First, the "reasonably practicable" bar is rising. As AI safety monitoring becomes more proven and more accessible, regulators and courts will increasingly expect businesses to adopt it, particularly in high-risk environments. Waiting until computer vision AI is standard across your industry means waiting until you are behind.
Second, the ROI is not theoretical. inviol customers see an average 67% reduction in risk, 42% reduction in incidents over three years, and 61% reduction in machine-on-plant incidents. These are measurable, auditable outcomes that translate directly into fewer injuries, lower insurance costs, less downtime, and less damage to goods and equipment.
Third, the technology works with what you already have. inviol uses your existing CCTV cameras. It does not require every camera on site, just a selection covering your highest-risk areas. It processes 99% of data on-premise, addresses privacy from day one, and integrates with your existing safety processes rather than replacing them.

The next five years
AI investment will continue to accelerate. The OECD reports that AI's share of global venture capital has grown from 30% in 2022 to 61% in 2025. As the application layer matures and investors move beyond foundational models toward industry-specific solutions, workplace safety will attract an increasing share of that capital.
The companies that will lead in this space are those that understand a fundamental truth: detecting hazards is necessary but not sufficient. The real value lies in turning detection into behaviour change. Technology that sees everything but changes nothing is just expensive surveillance. Technology that sees, coaches, and improves is a genuine competitive advantage.
At inviol, this has been our thesis from the beginning. We did not build an alerting system that happens to have a coaching feature. We built a coaching platform that happens to use computer vision AI. The distinction matters, and the results prove it.
If you want to see what coaching-first safety monitoring looks like for your operation, book a demo.
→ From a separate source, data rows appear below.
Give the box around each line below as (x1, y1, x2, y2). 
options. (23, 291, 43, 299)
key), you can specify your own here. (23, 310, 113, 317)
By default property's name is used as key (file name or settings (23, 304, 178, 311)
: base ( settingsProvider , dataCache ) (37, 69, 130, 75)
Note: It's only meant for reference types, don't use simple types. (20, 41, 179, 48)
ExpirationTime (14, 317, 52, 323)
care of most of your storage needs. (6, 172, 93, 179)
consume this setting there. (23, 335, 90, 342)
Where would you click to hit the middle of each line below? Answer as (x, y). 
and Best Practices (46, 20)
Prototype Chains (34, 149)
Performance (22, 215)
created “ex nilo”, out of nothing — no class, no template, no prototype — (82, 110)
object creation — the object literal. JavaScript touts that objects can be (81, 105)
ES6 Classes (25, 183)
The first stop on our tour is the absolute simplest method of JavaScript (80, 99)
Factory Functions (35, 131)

Frequently Asked Questions
How much does workplace injury cost the global economy?
The International Labour Organization estimates that workplace accidents and diseases cost approximately 4% of annual global GDP, or roughly $2.8 trillion. In the United States, businesses spend over $170 billion annually on occupational injury and illness costs. In Australia, Safe Work Australia estimates that eliminating workplace injuries would grow the economy by $28.6 billion per year.
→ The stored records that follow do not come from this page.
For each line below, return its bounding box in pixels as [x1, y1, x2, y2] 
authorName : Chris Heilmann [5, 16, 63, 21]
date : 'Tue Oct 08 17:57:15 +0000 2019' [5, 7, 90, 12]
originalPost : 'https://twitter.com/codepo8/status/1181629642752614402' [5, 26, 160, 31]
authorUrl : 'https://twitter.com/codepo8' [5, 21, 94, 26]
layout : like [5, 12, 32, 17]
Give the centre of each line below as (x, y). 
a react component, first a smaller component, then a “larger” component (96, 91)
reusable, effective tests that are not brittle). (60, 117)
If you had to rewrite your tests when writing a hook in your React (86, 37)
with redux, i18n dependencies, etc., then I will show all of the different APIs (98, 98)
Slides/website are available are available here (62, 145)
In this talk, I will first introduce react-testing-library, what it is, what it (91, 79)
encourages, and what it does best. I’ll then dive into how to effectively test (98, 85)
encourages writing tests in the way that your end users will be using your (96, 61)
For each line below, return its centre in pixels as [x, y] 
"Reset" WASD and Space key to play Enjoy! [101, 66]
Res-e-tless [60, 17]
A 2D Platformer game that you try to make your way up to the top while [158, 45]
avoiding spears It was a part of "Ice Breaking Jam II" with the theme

How much venture capital is being invested in AI?
Global venture capital investment in AI exceeded $500 billion in 2025 according to KPMG, with AI-related companies attracting 61% of all VC funding globally according to the OECD. The United States accounts for approximately 75% of global AI VC investment, followed by the EU, China, and the United Kingdom.
Why is workplace safety a good application for AI?
Workplace safety is uniquely suited to AI because the data infrastructure already exists (CCTV cameras), the problems are visual and repeatable (pedestrian-vehicle interactions, exclusion zone breaches), the economic case is compelling (a single serious incident can cost hundreds of thousands of dollars), the regulatory environment is tightening, and the technology works best when combined with human coaching rather than replacing human judgement.
What results does AI safety monitoring deliver?
inviol customers typically see a 67% reduction in risk, a 42% reduction in incidents over three years, and a 61% reduction in machine-on-plant incidents. These outcomes come from combining continuous computer vision AI detection with a coaching-first approach where supervisors use video evidence to have structured improvement conversations with their teams.
Is the "reasonably practicable" standard changing because of AI?
Effectively, yes. In New Zealand, Australia, and other jurisdictions, the duty to manage risk "so far as is reasonably practicable" is informed by what controls are available and proven. As AI safety monitoring becomes more accessible and delivers demonstrated results, the expectation that businesses adopt it will grow, particularly in high-risk industries where the technology has been shown to significantly reduce harm.